Indeed, during the course of the oral argument on the authenticity of the Verizon report, I reviewed with the defendants' three lawyers each page and each line of the document. I asked whether, based on the discovery that the parties had conducted in this case, the defendants could say that there were any inaccuracies in any itemizations or entries made in the report. With the single exception of the statement on page 8, which is devoted to Duraline, the defendants could not say that there were any inaccuracies. The only entry to which they objected was the following: "Advantages -- Bid Lozon Products." Finally, no other report or document was produced by Verizon in response to the subpoena that would have called into question the authenticity of the Verizon report or called into question any of the entries in the document.

Although the defendants have had for three years an affidavit from Mr. Cliff Ginn, a Verizon employee who it is conceded by the defendants was also a member with Ms. William of the "Cross Functional Team,"*fn3 there is nothing in that affidavit that questions the authenticity of the report.*fn4 While the affiant takes issue with the inference the plaintiff seeks to draw from the entry on page 8, "Bid Lozon products," he does not remotely suggest that the report is not what it purports to be or that it is not a report made in connection with the bid with which the report concerns itself.

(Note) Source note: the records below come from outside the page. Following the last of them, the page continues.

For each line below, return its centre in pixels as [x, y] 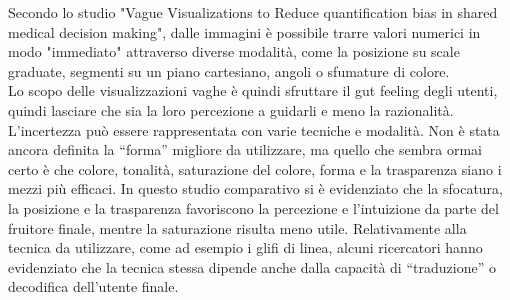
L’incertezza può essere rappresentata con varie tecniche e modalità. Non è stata [254, 129]
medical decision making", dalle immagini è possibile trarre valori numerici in [244, 31]
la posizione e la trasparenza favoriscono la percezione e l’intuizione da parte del [253, 207]
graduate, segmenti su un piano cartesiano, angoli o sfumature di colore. [229, 70]
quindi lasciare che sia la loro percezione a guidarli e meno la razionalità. [231, 109]
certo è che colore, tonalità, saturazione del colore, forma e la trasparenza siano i [255, 168]
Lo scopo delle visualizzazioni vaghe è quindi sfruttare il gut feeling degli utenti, [253, 90]
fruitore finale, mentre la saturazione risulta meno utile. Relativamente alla [237, 227]
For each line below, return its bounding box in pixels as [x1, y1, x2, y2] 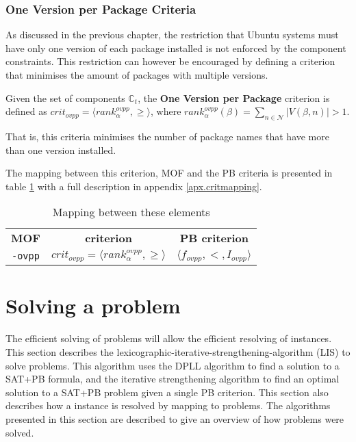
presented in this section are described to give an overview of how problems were [5, 411, 344, 426]
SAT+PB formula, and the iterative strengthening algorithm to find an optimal [5, 372, 340, 386]
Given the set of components [5, 90, 125, 105]
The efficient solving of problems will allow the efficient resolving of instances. [5, 331, 332, 346]
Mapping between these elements [52, 204, 210, 220]
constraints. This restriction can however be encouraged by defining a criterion [5, 54, 335, 68]
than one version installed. [5, 142, 116, 157]
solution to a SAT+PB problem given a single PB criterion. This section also [5, 385, 329, 399]
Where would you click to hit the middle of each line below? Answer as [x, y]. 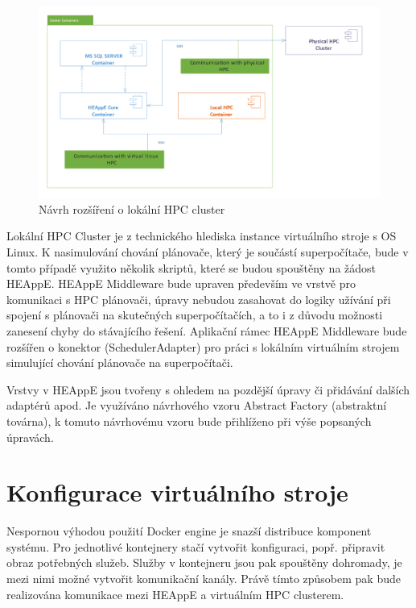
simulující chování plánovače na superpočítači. [120, 362]
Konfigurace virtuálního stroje [177, 492]
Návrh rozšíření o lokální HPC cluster [132, 208]
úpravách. [30, 437]
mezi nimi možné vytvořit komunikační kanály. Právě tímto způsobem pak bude [204, 579]
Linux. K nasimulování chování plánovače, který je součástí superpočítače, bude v [208, 252]
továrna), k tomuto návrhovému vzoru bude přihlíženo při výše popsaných [189, 421]
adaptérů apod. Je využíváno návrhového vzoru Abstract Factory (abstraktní [197, 405]
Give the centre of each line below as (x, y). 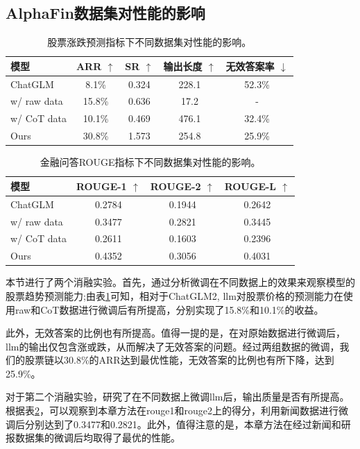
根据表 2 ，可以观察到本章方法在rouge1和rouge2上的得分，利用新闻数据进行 (172, 410)
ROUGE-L (250, 186)
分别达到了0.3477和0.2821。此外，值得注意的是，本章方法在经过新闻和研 (188, 424)
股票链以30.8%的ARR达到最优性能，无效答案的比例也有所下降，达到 (179, 360)
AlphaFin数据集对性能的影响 (105, 13)
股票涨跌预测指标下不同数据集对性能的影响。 (149, 42)
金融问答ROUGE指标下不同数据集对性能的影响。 (150, 162)
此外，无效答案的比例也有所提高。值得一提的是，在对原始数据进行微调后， (175, 333)
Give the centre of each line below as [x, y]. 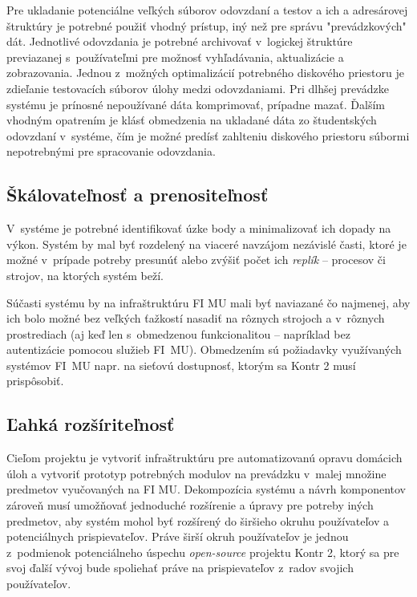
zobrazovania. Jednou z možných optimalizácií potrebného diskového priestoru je [205, 73]
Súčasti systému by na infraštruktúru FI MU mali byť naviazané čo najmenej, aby [208, 302]
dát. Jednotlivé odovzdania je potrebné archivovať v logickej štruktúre [180, 41]
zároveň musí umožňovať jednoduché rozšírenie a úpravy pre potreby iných [190, 505]
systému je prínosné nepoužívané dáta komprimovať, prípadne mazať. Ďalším [196, 104]
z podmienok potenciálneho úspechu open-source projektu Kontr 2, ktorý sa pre [203, 552]
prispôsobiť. [35, 381]
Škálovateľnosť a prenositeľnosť [138, 195]
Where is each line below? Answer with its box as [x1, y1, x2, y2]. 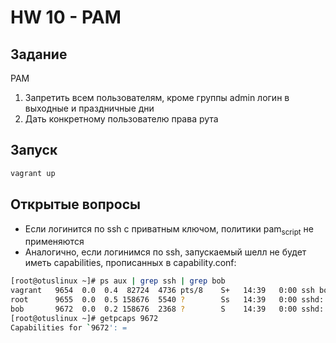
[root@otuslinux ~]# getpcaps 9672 [10, 313, 159, 323]
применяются [24, 236, 85, 248]
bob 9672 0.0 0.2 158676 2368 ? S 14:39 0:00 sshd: [10, 304, 325, 314]
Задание [10, 46, 68, 63]
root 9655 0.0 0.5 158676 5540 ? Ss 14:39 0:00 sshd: [10, 295, 325, 305]
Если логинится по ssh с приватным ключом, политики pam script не [24, 222, 314, 237]
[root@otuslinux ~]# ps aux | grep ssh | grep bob [10, 276, 226, 286]
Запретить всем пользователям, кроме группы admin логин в [24, 92, 290, 103]
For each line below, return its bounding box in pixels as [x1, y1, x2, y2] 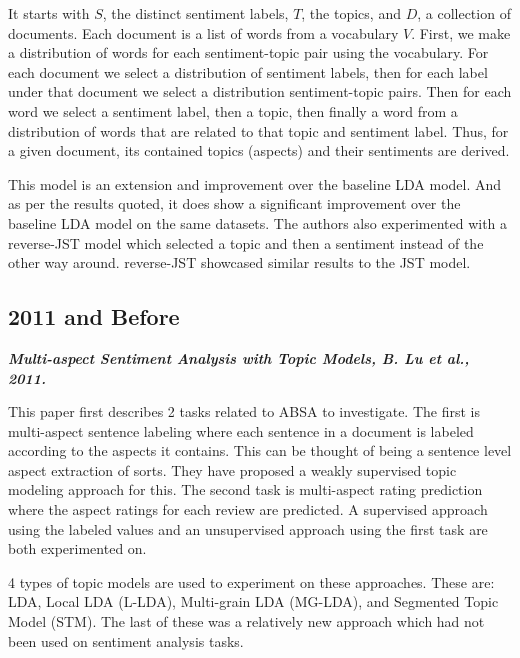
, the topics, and [301, 3, 401, 23]
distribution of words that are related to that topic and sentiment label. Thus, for [8, 120, 509, 141]
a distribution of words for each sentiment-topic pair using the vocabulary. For [8, 42, 489, 63]
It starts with [8, 3, 90, 23]
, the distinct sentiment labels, [102, 3, 289, 23]
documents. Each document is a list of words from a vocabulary [8, 22, 399, 43]
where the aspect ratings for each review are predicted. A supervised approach [8, 499, 488, 520]
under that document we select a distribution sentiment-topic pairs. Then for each [8, 81, 512, 102]
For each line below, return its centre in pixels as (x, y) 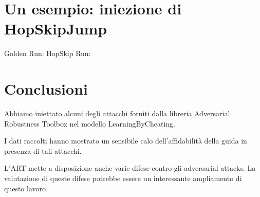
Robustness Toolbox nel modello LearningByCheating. (90, 123)
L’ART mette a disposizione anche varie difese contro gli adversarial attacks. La (130, 168)
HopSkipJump (56, 29)
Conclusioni (46, 89)
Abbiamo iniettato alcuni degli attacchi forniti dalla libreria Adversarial (117, 113)
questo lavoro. (26, 188)
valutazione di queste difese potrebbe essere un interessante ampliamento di (123, 178)
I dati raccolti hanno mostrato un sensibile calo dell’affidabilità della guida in (126, 141)
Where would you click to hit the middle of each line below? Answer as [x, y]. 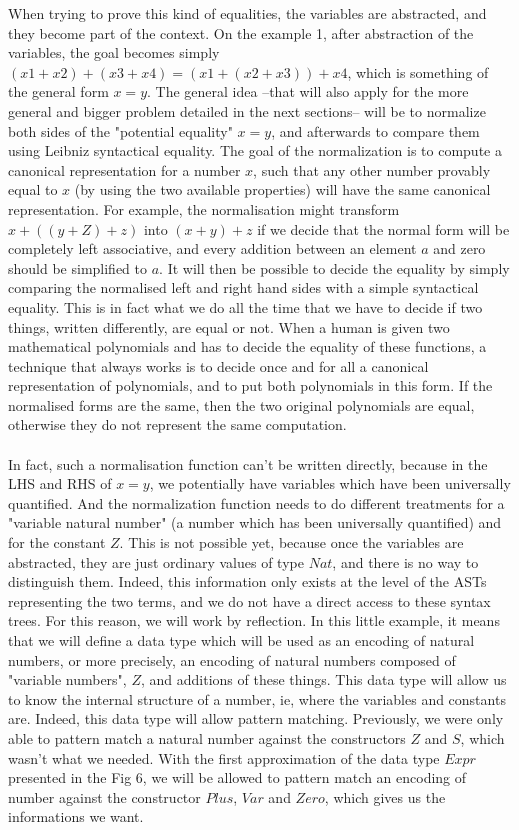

There is a further, but highly significant, factor that demonstrates conclusively the futility of the defendants' contention that the Verizon report has not been properly authenticated. In 2009, the plaintiff's damage expert issued his report, which in part relied on the notation on page 8 of the Verizon report. The defendants made no claim then or over the next three years that that reliance was improper because the report had not been authenticated. Of course, were the report something other than what it purported to be, one would have expected an appropriate motion under Daubert v. Merrell Dow Pharmaceutical, 509 U.S. 579 (1993) to strike that portion of the expert's report ...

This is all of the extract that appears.